EXERCISE DETAILS: When copying the data below, keep only the lines from the one with "(dji) (86, 246)" through the one with "mechanisms are essential", word for word, and skip the pictures.

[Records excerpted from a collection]
+ + + + + + +

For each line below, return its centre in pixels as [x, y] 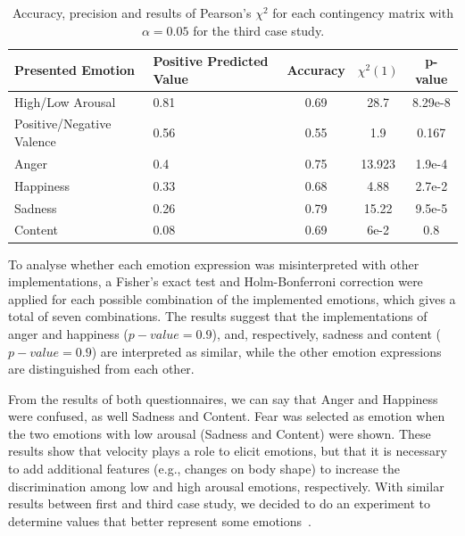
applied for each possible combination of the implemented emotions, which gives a [232, 298]
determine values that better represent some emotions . [160, 520]
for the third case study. [259, 30]
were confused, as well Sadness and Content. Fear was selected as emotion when [227, 416]
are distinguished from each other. [101, 369]
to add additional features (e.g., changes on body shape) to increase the [204, 469]
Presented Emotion [75, 69]
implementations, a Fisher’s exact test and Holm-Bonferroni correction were [216, 281]
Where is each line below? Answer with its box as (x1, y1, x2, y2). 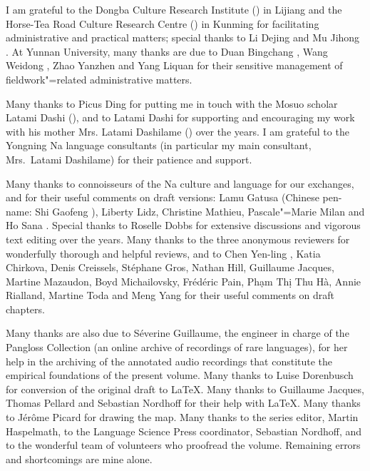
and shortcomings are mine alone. (6, 451, 153, 466)
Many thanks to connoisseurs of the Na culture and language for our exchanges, (6, 176, 354, 191)
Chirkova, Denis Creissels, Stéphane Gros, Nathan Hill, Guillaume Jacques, (6, 260, 334, 275)
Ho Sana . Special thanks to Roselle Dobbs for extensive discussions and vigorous (6, 218, 361, 233)
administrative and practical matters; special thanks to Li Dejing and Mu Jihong (6, 30, 360, 45)
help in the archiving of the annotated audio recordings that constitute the (6, 353, 333, 368)
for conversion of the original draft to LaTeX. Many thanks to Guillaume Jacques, (6, 381, 364, 396)
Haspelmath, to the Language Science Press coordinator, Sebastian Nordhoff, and (6, 423, 362, 438)
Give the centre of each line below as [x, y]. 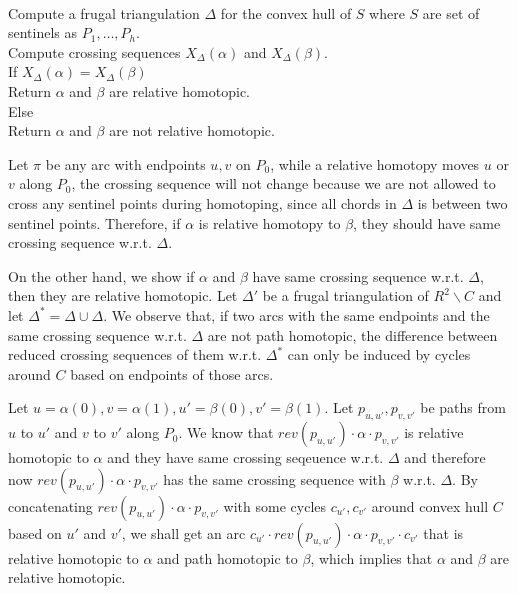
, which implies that [371, 557]
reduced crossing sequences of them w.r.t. [135, 354]
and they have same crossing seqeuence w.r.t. [245, 457]
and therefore [445, 457]
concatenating [50, 505]
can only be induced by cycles [379, 354]
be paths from [463, 407]
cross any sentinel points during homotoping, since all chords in [202, 202]
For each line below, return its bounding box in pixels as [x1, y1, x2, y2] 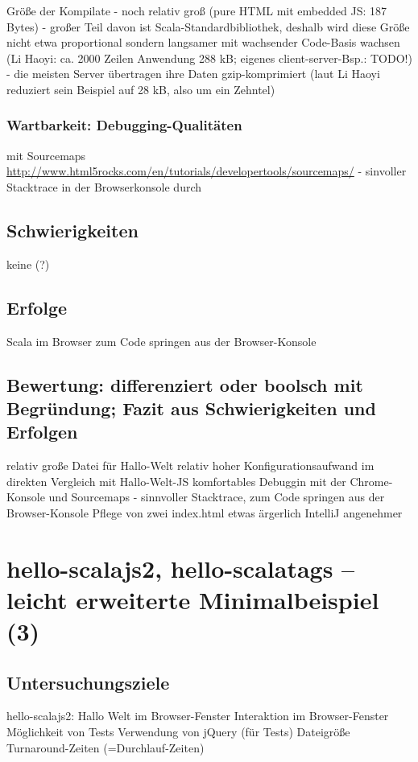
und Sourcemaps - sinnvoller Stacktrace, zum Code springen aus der [48, 488, 385, 505]
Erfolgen [6, 419, 78, 444]
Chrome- [350, 472, 393, 489]
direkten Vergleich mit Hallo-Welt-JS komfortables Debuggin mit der [6, 472, 346, 489]
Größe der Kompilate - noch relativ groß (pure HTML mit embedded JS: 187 [6, 2, 387, 19]
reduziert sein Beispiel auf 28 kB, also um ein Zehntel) [6, 80, 275, 97]
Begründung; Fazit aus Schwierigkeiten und [6, 395, 376, 420]
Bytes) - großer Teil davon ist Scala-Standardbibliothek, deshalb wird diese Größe [6, 18, 410, 35]
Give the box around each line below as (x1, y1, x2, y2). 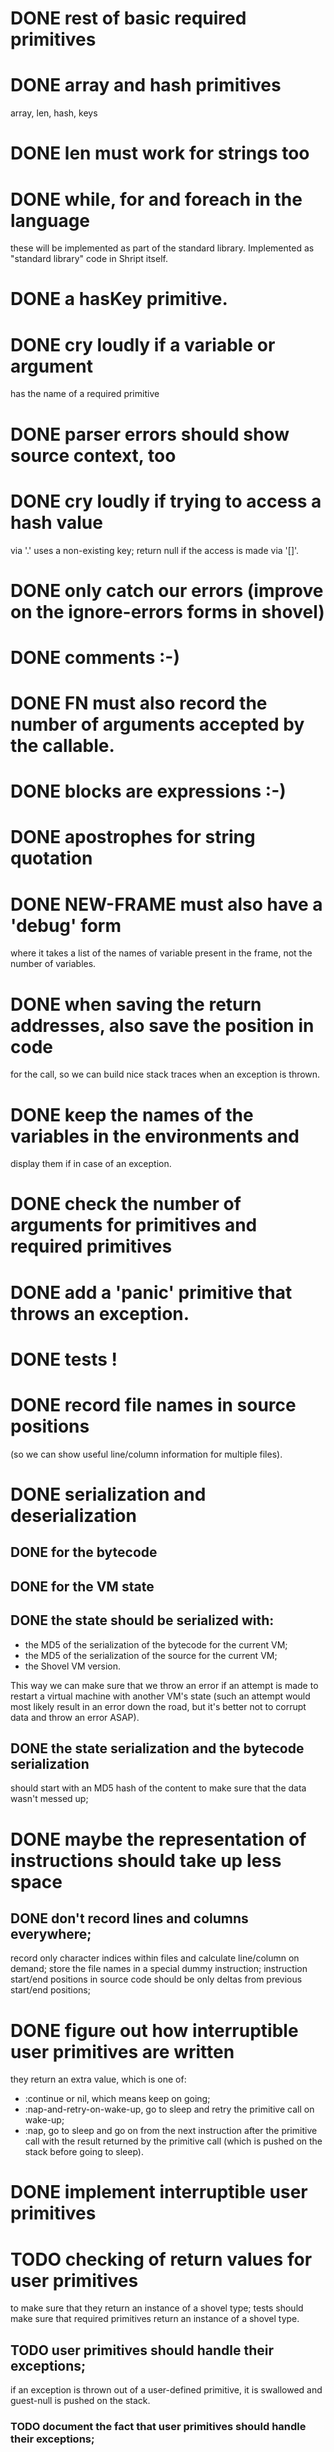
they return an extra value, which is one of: (10, 2073, 187, 2086)
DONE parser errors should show (10, 423, 290, 446)
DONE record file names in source (10, 1394, 297, 1416)
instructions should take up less (10, 1849, 282, 1872)
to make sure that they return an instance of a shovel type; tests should (10, 2302, 304, 2314)
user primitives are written (10, 2040, 235, 2063)
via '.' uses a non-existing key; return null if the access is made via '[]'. (10, 544, 300, 556)
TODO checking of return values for (10, 2248, 313, 2271)
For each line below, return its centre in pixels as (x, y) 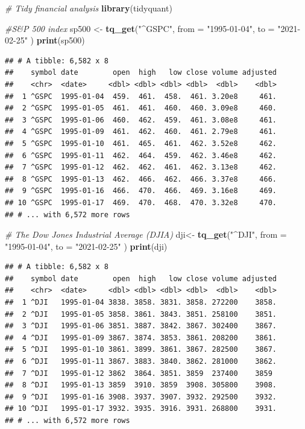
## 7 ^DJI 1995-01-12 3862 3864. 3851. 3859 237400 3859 (139, 373)
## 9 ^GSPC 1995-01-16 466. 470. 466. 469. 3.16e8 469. (141, 191)
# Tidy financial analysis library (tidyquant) (89, 8)
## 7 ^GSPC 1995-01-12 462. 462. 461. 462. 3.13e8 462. (141, 167)
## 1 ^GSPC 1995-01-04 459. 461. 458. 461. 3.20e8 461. (141, 96)
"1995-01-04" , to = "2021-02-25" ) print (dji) (86, 246)
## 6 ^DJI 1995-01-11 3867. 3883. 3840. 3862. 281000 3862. (141, 362)
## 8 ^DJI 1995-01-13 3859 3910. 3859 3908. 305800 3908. (141, 385)
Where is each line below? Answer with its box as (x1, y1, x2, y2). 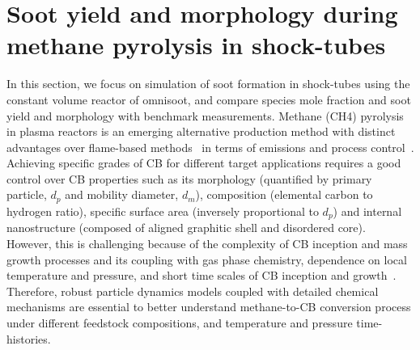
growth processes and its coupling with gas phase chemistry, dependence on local (6, 251, 407, 268)
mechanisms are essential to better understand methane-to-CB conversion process (6, 298, 411, 315)
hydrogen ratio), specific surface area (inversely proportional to (6, 202, 319, 219)
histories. (6, 330, 51, 347)
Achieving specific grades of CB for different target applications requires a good (6, 154, 401, 171)
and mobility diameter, (65, 186, 179, 203)
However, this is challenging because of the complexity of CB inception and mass (6, 234, 408, 251)
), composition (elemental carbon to (195, 186, 373, 203)
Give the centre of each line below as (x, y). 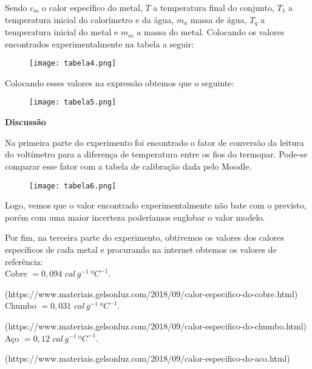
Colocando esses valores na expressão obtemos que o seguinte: (120, 82)
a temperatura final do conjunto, (214, 7)
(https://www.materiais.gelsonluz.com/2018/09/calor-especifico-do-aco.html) (148, 358)
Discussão (25, 122)
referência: (24, 261)
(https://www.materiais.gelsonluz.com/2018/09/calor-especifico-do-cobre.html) (151, 293)
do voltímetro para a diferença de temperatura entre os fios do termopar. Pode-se (156, 154)
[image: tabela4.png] (73, 64)
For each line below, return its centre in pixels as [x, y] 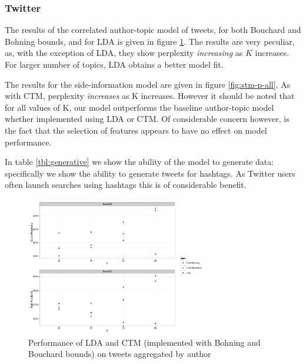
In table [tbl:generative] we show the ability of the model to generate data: [139, 162]
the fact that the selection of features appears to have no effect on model [136, 130]
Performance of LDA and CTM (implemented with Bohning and [144, 342]
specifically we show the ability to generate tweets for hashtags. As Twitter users [150, 173]
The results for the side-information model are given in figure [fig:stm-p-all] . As [148, 84]
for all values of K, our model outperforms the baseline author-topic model [139, 107]
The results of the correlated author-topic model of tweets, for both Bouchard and [153, 30]
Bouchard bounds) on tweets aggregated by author [120, 354]
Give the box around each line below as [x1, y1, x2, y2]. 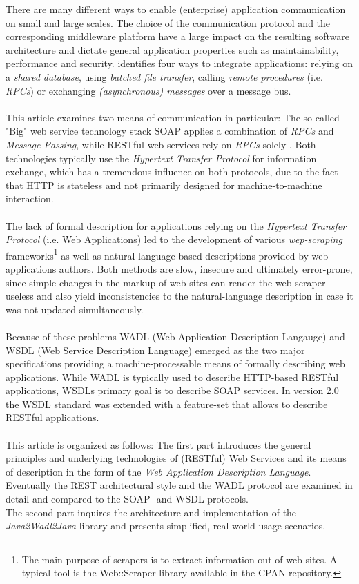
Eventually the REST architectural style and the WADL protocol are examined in [6, 478, 353, 492]
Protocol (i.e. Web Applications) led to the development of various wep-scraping [6, 232, 342, 246]
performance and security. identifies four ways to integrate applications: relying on [6, 56, 353, 70]
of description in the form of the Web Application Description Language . [6, 464, 311, 478]
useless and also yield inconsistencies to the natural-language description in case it [6, 289, 353, 303]
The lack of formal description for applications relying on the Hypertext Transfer [6, 218, 347, 233]
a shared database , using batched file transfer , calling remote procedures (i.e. [6, 69, 323, 84]
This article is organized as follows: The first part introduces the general [6, 437, 311, 451]
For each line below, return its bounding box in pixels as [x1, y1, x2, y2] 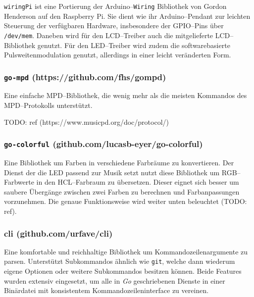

+ + + + + + +

FINISHED EXERCISE:
"1995-01-04" , to = "2021-02-25" ) print (dji) (86, 246)
## 6 ^DJI 1995-01-11 3867. 3883. 3840. 3862. 281000 3862. (141, 362)
## 8 ^DJI 1995-01-13 3859 3910. 3859 3908. 305800 3908. (141, 385)
Where is each line below? Answer with its box as (x1, y1, x2, y2). 
growth processes and its coupling with gas phase chemistry, dependence on local (6, 251, 407, 268)
mechanisms are essential to better understand methane-to-CB conversion process (6, 298, 411, 315)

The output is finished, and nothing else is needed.